Figure 7b: Continuation of Figure 7a.

Figure 8: PARQ accuracies on math word problem benchmarks.
With ExecuTorch, we can run the 2, 3, and 4 bit models above on mobile devices. Below we show performance data and screenshots from running the models on iPhone 15 Pro: we see lower bitwidths leading to significant gains in decode speed and memory usage. Indeed, the exported 3-bit model takes only ~58% the memory footprint of the 4-bit model, while decoding at a ~1.57x faster speed, even though it achieves similar accuracy across the benchmarks above.

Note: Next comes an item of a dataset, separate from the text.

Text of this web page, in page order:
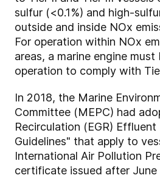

| Model | ExecuTorch backend | Memory (GB) | Decode speed (tok/sec) |
| 2bit QAT | TorchAO lowbit kernels | 1.4 | 27 |
| 3bit QAT | TorchAO lowbit kernels | 1.8 | 22 |
| 4bit QAT | TorchAO lowbit kernels | 2.2 | 18 |
| 4bit PTQ | XNNPACK | 3.1 | 14 |


Figure 9: Example output of Phi-4-mini-instruct quantized with and without PARQ QAT at bit-widths of 2, 3, and 4, deployed on an iPhone 15 Pro using ExecuTorch.
Looking Ahead
In this blog, we highlighted two new TorchAO QAT integrations with Unsloth and Axolotl and presented PARQ, a novel optimizer-based QAT technique targeting lower bit settings. In the near future, we plan to explore the following directions to continue this work:
- Reinforcement Learning. Popular RL algorithms like Proximal Policy Optimization (PPO) and Group Relative Policy Optimization (GRPO) can benefit from on-the-fly quantized rollouts. To maintain true on-policy RL training, however, QAT will be needed to match inference numerics. Exploring how TorchAO QAT can be applied in this setting will be an interesting direction to explore.
- Leveraging GPU kernels during QAT. There are opportunities to speed up training using custom kernels designed for QAT like the ones in FP-Quant, e.g., performing MXFP4 GEMM during forward and MXFP8 GEMM during backward in this autograd function. For QAT workflows targeting integer quantized dtypes, replicating the integer numerics during training can additionally reduce potential numerical discrepancies in the end-to-end workflow.
- Further integrations. We also plan to incorporate QAT into newer fine-tuning frameworks like TorchForge and improve our existing integrations by, for example, adding LoRA support to Axolotl QAT.
- PARQ. We plan to extend support for experimental new optimization algorithms. These are similar to PARQ’s existing algorithm but have more precise convergence guarantees on nonconvex problems.
Acknowledgements
We are deeply grateful to our external collaborators Daniel Han, Michael Han, Datta Nimmaturi (Unsloth), Salman Mohammadi, and Wing Lian (Axolotl) for a fruitful TorchAO QAT integration. We also thank Nick Harvey from Lambda Labs for providing the infrastructure for running our NVFP4 QAT experiments. Finally, we express our gratitude to everyone who provided valuable feedback to the project and this blog, including Driss Guessous, Vasiliy Kuznetsov, Supriya Rao, Mark Saroufim, and Lin Xiao.